__WHAT TO DO__
What is needed is a faithful transcription of all the data below, pictures excluded.

__DATA EXTRACT__
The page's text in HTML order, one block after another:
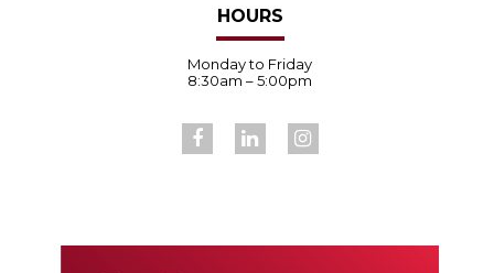
HOURS
Monday to Friday
8:30am – 5:00pm

__SOLUTION TO THIS PROBLEM__
The page's text in HTML order, one block after another:
HOURS
Monday to Friday
8:30am – 5:00pm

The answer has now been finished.